## What you will do:
Transcribe the entries that follow exactly as they appear, minus pictures.

## Material for this task:

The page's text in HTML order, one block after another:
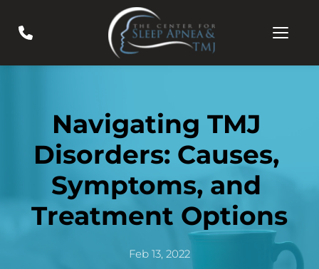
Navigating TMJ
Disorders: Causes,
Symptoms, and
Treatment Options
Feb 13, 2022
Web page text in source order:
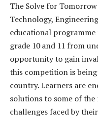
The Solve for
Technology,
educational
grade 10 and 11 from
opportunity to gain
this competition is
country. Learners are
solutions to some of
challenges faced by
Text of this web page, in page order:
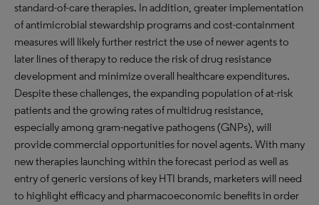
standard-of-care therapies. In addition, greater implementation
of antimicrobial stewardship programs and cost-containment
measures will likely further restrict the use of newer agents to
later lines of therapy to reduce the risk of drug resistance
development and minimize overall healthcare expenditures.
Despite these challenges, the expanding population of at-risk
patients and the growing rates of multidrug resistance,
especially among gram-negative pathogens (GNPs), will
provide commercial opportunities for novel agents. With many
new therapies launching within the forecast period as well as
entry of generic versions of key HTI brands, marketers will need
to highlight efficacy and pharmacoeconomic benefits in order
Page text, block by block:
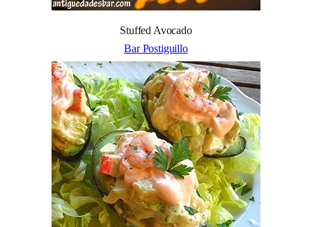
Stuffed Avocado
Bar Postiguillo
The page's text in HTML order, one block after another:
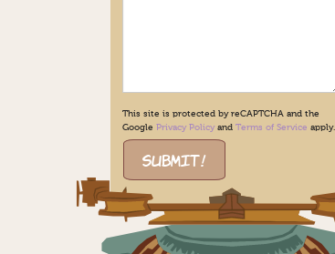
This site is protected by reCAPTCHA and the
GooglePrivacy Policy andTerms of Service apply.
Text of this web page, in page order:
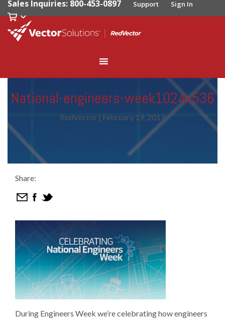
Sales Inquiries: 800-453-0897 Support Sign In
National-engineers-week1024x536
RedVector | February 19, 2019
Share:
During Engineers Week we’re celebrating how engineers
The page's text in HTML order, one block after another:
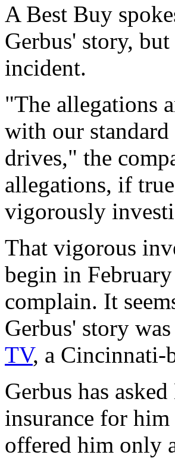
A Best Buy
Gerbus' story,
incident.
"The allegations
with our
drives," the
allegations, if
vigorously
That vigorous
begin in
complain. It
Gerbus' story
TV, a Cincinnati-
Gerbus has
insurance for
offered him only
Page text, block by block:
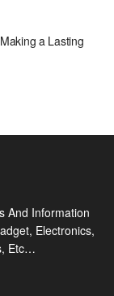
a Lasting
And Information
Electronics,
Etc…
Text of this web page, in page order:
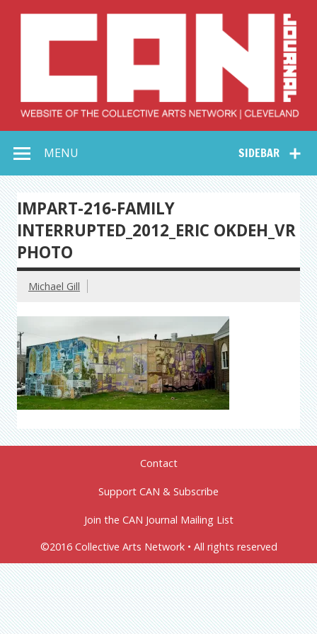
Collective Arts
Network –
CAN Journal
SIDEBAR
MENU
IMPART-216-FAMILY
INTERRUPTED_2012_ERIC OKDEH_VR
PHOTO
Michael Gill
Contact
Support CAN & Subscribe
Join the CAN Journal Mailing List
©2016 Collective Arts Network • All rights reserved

## Answer below:
The page's text in HTML order, one block after another:
Navigating TMJ
Disorders: Causes,
Symptoms, and
Treatment Options
Feb 13, 2022
Web page text in source order:
The Solve for
Technology,
educational
grade 10 and 11 from
opportunity to gain
this competition is
country. Learners are
solutions to some of
challenges faced by
Text of this web page, in page order:
standard-of-care therapies. In addition, greater implementation
of antimicrobial stewardship programs and cost-containment
measures will likely further restrict the use of newer agents to
later lines of therapy to reduce the risk of drug resistance
development and minimize overall healthcare expenditures.
Despite these challenges, the expanding population of at-risk
patients and the growing rates of multidrug resistance,
especially among gram-negative pathogens (GNPs), will
provide commercial opportunities for novel agents. With many
new therapies launching within the forecast period as well as
entry of generic versions of key HTI brands, marketers will need
to highlight efficacy and pharmacoeconomic benefits in order
Page text, block by block:
Stuffed Avocado
Bar Postiguillo
The page's text in HTML order, one block after another:
This site is protected by reCAPTCHA and the
GooglePrivacy Policy andTerms of Service apply.
Text of this web page, in page order:
Sales Inquiries: 800-453-0897 Support Sign In
National-engineers-week1024x536
RedVector | February 19, 2019
Share:
During Engineers Week we’re celebrating how engineers
The page's text in HTML order, one block after another:
A Best Buy
Gerbus' story,
incident.
"The allegations
with our
drives," the
allegations, if
vigorously
That vigorous
begin in
complain. It
Gerbus' story
TV, a Cincinnati-
Gerbus has
insurance for
offered him only
Page text, block by block:
a Lasting
And Information
Electronics,
Etc…
Text of this web page, in page order:
Collective Arts
Network –
CAN Journal
SIDEBAR
MENU
IMPART-216-FAMILY
INTERRUPTED_2012_ERIC OKDEH_VR
PHOTO
Michael Gill
Contact
Support CAN & Subscribe
Join the CAN Journal Mailing List
©2016 Collective Arts Network • All rights reserved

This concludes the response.